[Collected data]
####################
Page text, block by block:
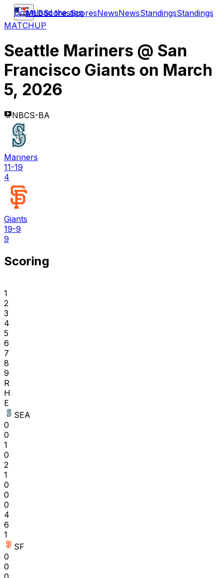
MLBScoresScoresNewsNewsStandingsStandings
Download the app
MATCHUP
Seattle Mariners @ San
Francisco Giants on March
5, 2026
NBCS-BA
Mariners
11-19
4
Giants
19-9
9
Scoring
1
2
3
4
5
6
7
8
9
R
H
E
SEA
0
0
1
0
2
1
0
0
0
4
6
1
SF
0
0
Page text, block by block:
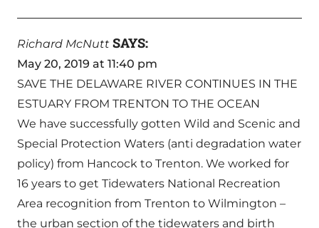
Richard McNutt SAYS:
May 20, 2019 at 11:40 pm
SAVE THE DELAWARE RIVER CONTINUES IN THE
ESTUARY FROM TRENTON TO THE OCEAN
We have successfully gotten Wild and Scenic and
Special Protection Waters (anti degradation water
policy) from Hancock to Trenton. We worked for
16 years to get Tidewaters National Recreation
Area recognition from Trenton to Wilmington –
the urban section of the tidewaters and birth
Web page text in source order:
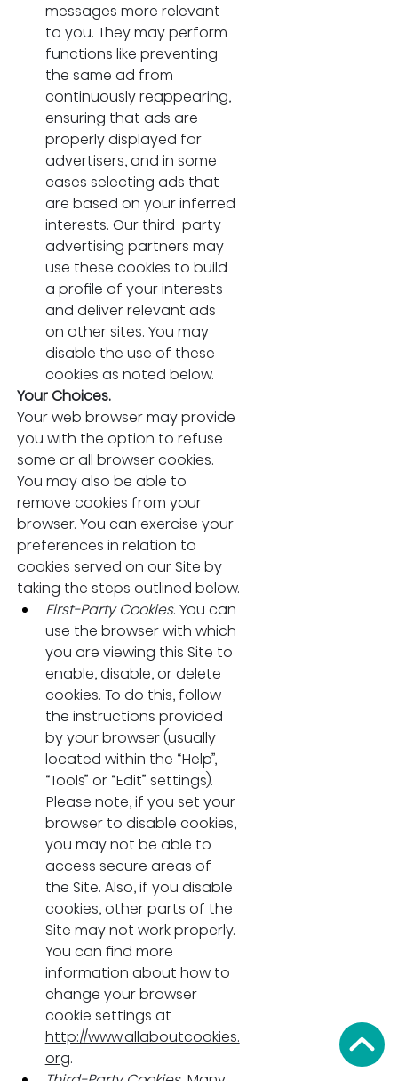
messages more relevant
to you. They may perform
functions like preventing
the same ad from
continuously reappearing,
ensuring that ads are
properly displayed for
advertisers, and in some
cases selecting ads that
are based on your inferred
interests. Our third-party
advertising partners may
use these cookies to build
a profile of your interests
and deliver relevant ads
on other sites. You may
disable the use of these
cookies as noted below.
Your Choices.
Your web browser may provide
you with the option to refuse
some or all browser cookies.
You may also be able to
remove cookies from your
browser. You can exercise your
preferences in relation to
cookies served on our Site by
taking the steps outlined below.
First-Party Cookies. You can
use the browser with which
you are viewing this Site to
enable, disable, or delete
cookies. To do this, follow
the instructions provided
by your browser (usually
located within the “Help”,
“Tools” or “Edit” settings).
Please note, if you set your
browser to disable cookies,
you may not be able to
access secure areas of
the Site. Also, if you disable
cookies, other parts of the
Site may not work properly.
You can find more
information about how to
change your browser
cookie settings at
http://www.allaboutcookies.
org.
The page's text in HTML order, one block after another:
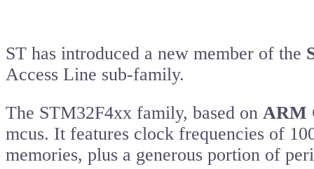
ST has introduced a new member of the
Access Line sub-family.
The STM32F4xx family, based on ARM
mcus. It features clock frequencies of
memories, plus a generous portion of
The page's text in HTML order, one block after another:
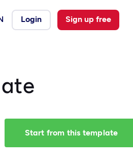
Login Sign up free
Start from this template
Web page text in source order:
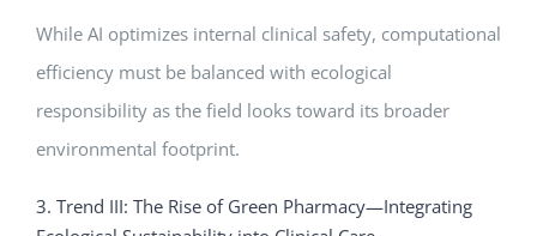
While AI optimizes internal clinical safety, computational
efficiency must be balanced with ecological
responsibility as the field looks toward its broader
environmental footprint.
3. Trend III: The Rise of Green Pharmacy—Integrating
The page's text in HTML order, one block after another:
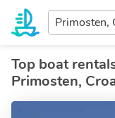
Enter
your
destination...
Top boat
Primosten,
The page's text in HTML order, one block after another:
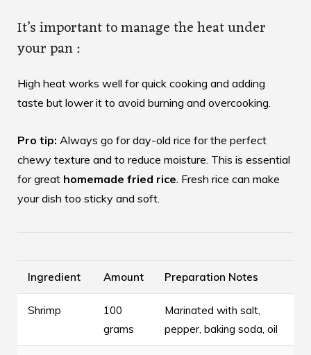
It’s important to manage the heat under
your pan :
High heat works well for quick cooking and adding
taste but lower it to avoid burning and overcooking.
Pro tip: Always go for day-old rice for the perfect
chewy texture and to reduce moisture. This is essential
for great homemade fried rice. Fresh rice can make
your dish too sticky and soft.
Ingredient Amount Preparation Notes
Shrimp
100
grams
Marinated with salt,
pepper, baking soda, oil
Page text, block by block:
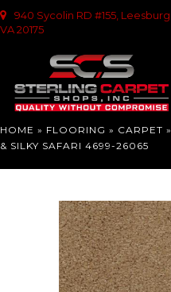
940 Sycolin RD #155, Leesburg,
VA 20175
HOME » FLOORING » CARPET »
& SILKY SAFARI 4699-26065
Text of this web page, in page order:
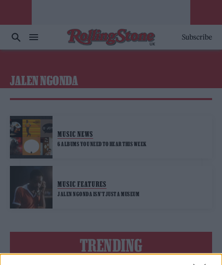
Subscribe
JALEN NGONDA
MUSIC NEWS
6 ALBUMS YOU NEED TO HEAR THIS WEEK
MUSIC FEATURES
JALEN NGONDA ISN’T JUST A MUSEUM
TRENDING
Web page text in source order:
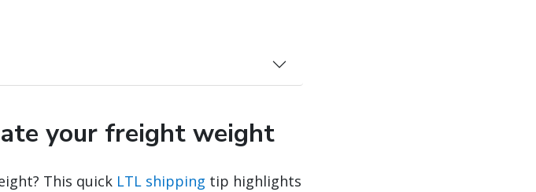
your freight weight
This quick LTL shipping tip highlights
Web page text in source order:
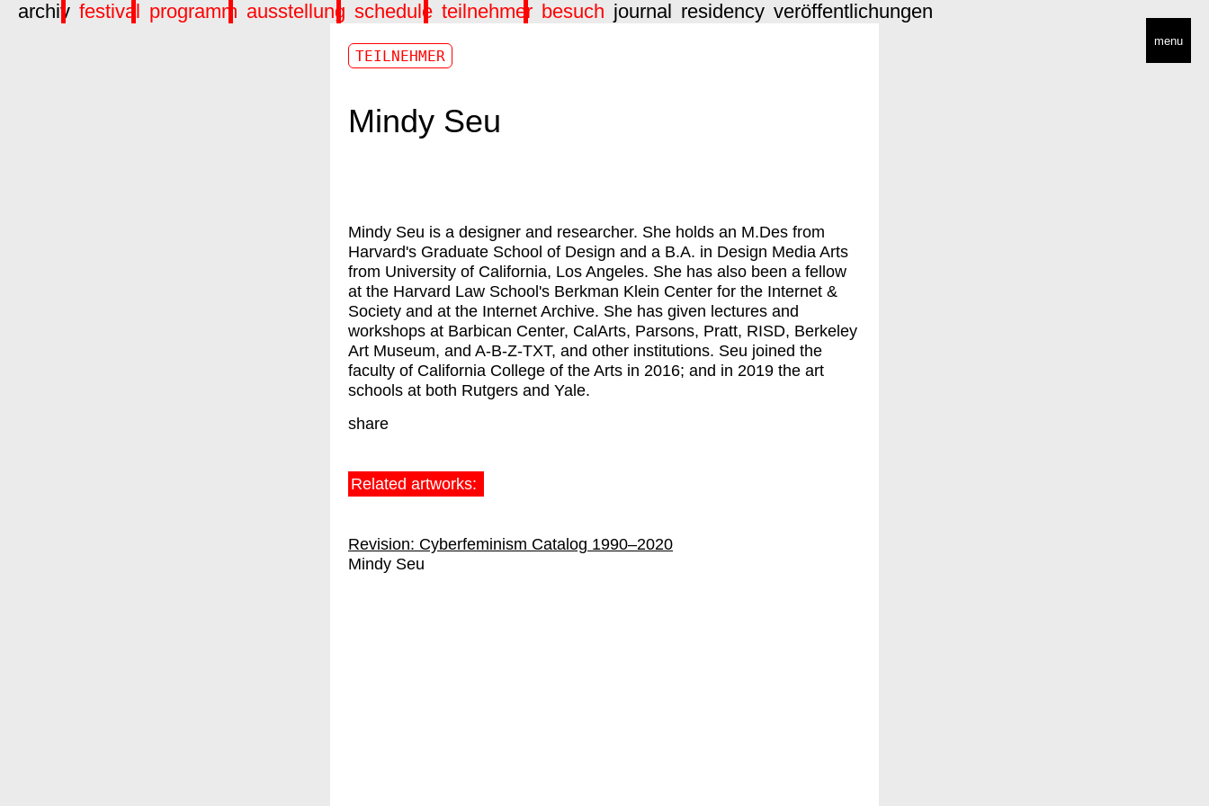
menu
archiv festival programm ausstellung schedule teilnehmer besuch journal residency veröffentlichungen
TEILNEHMER
Mindy Seu
Mindy Seu is a designer and researcher. She holds an M.Des from
Harvard's Graduate School of Design and a B.A. in Design Media Arts
from University of California, Los Angeles. She has also been a fellow
at the Harvard Law School's Berkman Klein Center for the Internet &
Society and at the Internet Archive. She has given lectures and
workshops at Barbican Center, CalArts, Parsons, Pratt, RISD, Berkeley
Art Museum, and A-B-Z-TXT, and other institutions. Seu joined the
faculty of California College of the Arts in 2016; and in 2019 the art
schools at both Rutgers and Yale.
share
Related artworks:
Revision: Cyberfeminism Catalog 1990–2020
Mindy Seu
####################
Although pictures appear among the records above, write out exactly only the lines from the one that has "change your browser" through the one that has "While AI optimizes", and leave the pictures out.

change your browser
cookie settings at
http://www.allaboutcookies.
org.
The page's text in HTML order, one block after another:
ST has introduced a new member of the
Access Line sub-family.
The STM32F4xx family, based on ARM
mcus. It features clock frequencies of
memories, plus a generous portion of
The page's text in HTML order, one block after another:
Login Sign up free
Start from this template
Web page text in source order:
While AI optimizes internal clinical safety, computational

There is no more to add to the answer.